Keutel syndrome is a rare inherited disorder characterized by abnormal cartilage calcification, distinctive facial features, brachytelephalangy (shortened finger bones), and respiratory tract anomalies. First described in 1971, this autosomal recessive condition typically presents in early childhood. The syndrome primarily affects the skeletal and respiratory systems, and although it is non-progressive, it can cause significant morbidity due to airway complications and recurrent respiratory infections.

Causes

Keutel syndrome is caused by mutations in the MGP gene (matrix Gla protein), which plays a crucial role in preventing abnormal calcification in soft tissues, particularly cartilage and blood vessels. The MGP protein is vitamin K-dependent and normally inhibits inappropriate mineralization. Mutations in this gene result in loss of function, leading to abnormal calcification of cartilage and other soft tissues. The condition is inherited in an autosomal recessive pattern, meaning both copies of the gene must be mutated for the disorder to manifest.

Symptoms

Clinical features of Keutel syndrome vary in severity but often include:

• Abnormal cartilage calcification: Especially in the trachea, leading to airway stiffness and respiratory problems

• Brachytelephalangy: Shortening of the distal phalanges (fingertips)

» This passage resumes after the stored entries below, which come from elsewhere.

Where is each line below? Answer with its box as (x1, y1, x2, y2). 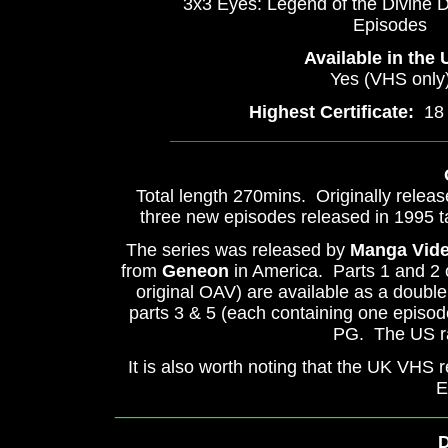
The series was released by (125, 240, 350, 260)
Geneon (162, 261, 229, 281)
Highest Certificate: (249, 102, 414, 122)
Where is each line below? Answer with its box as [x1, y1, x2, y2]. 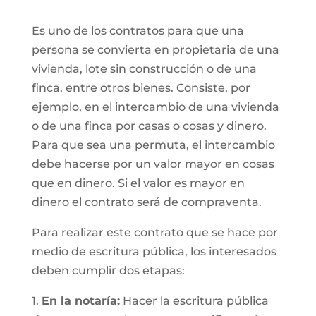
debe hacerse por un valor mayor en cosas [31, 157, 274, 171]
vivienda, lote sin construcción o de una [31, 62, 257, 75]
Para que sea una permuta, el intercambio [31, 138, 275, 152]
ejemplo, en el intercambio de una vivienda [31, 100, 279, 114]
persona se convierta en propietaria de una [31, 43, 279, 56]
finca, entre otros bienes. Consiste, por [31, 81, 250, 95]
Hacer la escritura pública [119, 294, 269, 308]
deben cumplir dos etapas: [31, 264, 185, 277]
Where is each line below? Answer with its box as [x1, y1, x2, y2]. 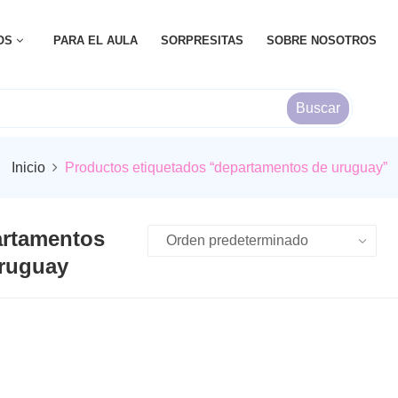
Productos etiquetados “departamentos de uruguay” [64, 160, 387, 175]
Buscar [296, 100, 340, 115]
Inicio [11, 160, 45, 175]
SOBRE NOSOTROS [266, 34, 377, 47]
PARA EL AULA [52, 34, 138, 47]
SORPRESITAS [160, 34, 243, 47]
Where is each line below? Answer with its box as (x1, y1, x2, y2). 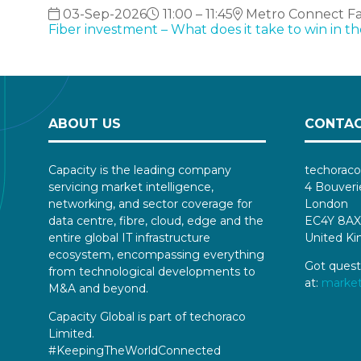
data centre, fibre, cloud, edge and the (48, 213, 263, 228)
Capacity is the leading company (48, 162, 231, 177)
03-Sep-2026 (60, 6, 147, 22)
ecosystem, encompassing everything (48, 247, 264, 262)
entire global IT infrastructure (48, 230, 210, 245)
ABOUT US (48, 115, 121, 131)
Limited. (48, 326, 94, 341)
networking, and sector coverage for (48, 196, 252, 211)
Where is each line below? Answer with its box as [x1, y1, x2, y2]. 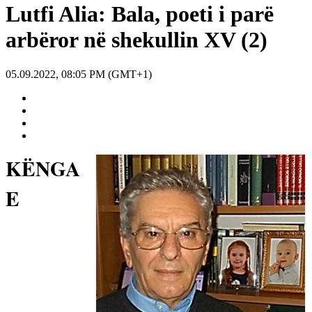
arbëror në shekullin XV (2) [6, 27, 267, 53]
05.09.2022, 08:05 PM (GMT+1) [6, 68, 152, 80]
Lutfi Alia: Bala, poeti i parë [6, 1, 274, 27]
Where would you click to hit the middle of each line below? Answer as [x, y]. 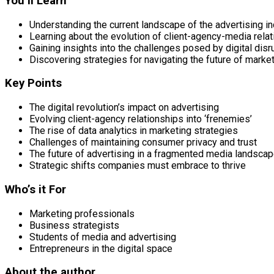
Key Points [33, 83]
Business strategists [74, 225]
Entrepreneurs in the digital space [101, 248]
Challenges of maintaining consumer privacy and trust [143, 143]
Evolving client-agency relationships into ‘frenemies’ [141, 119]
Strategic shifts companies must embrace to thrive [138, 166]
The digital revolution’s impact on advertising [124, 108]
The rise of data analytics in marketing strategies [134, 131]
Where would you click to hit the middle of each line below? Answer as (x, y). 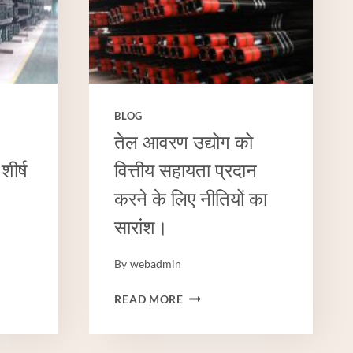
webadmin (155, 263)
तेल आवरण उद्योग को (184, 143)
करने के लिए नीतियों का (191, 200)
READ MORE (149, 299)
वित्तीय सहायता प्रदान (186, 172)
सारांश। (141, 229)
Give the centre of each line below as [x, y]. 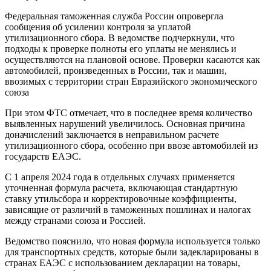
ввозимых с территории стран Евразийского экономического [131, 81]
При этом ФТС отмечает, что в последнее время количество [129, 113]
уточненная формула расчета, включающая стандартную [121, 188]
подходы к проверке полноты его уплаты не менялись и [121, 48]
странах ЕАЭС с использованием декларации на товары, [122, 263]
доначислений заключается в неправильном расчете [112, 134]
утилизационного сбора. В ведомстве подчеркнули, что [120, 38]
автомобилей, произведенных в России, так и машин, [116, 70]
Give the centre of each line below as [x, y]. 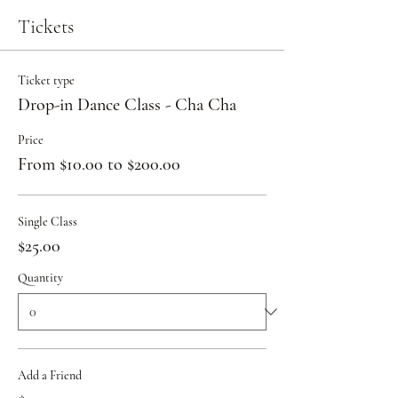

• Facial dysmorphism: Midface hypoplasia, depressed nasal bridge, and small jaw

• Hearing loss: Often conductive, due to calcification of the auditory canal structures

• Recurrent respiratory infections: Due to narrowed and rigid airways

• Tracheobronchial calcifications visible on X-ray

• Possible mild intellectual disability in some cases

Symptoms usually develop in infancy or early childhood and tend to remain stable throughout life.

Diagnosis

Diagnosis of Keutel syndrome is based on clinical examination, imaging studies, and genetic testing. Key diagnostic steps include:

• Physical examination revealing characteristic facial features and shortened fingertips

• X-rays or CT scans showing calcification of cartilage in the trachea, ears, or ribs

• Hand radiographs confirming brachytelephalangy

• Audiometric tests to assess hearing loss

• Genetic testing to identify mutations in the MGP gene

Given the overlap of symptoms with other skeletal dysplasias, genetic confirmation is essential for accurate diagnosis.

Treatment

There is no cure for Keutel syndrome, and treatment is supportive and focused on managing symptoms and preventing complications. Management may include:

• Respiratory care: Monitoring and treating airway obstruction and infections; in severe cases, surgical intervention or tracheostomy may be required

• Hearing support: Use of hearing aids for conductive hearing loss

• Physical therapy: To improve mobility and function, particularly in the hands

• Speech therapy: If speech is affected due to hearing loss or facial structure

• Regular follow-up with a multidisciplinary team including pulmonologists, ENT specialists, and genetic counselors

Prognosis

The prognosis for individuals with Keutel syndrome is generally favorable, as the condition is non-progressive. While respiratory complications and hearing loss can affect quality of life, early diagnosis and appropriate supportive care can help manage these issues effectively. Most individuals can live into adulthood, although they may require ongoing medical support for respiratory and hearing-related problems. Lifespan is typically normal if serious complications are avoided.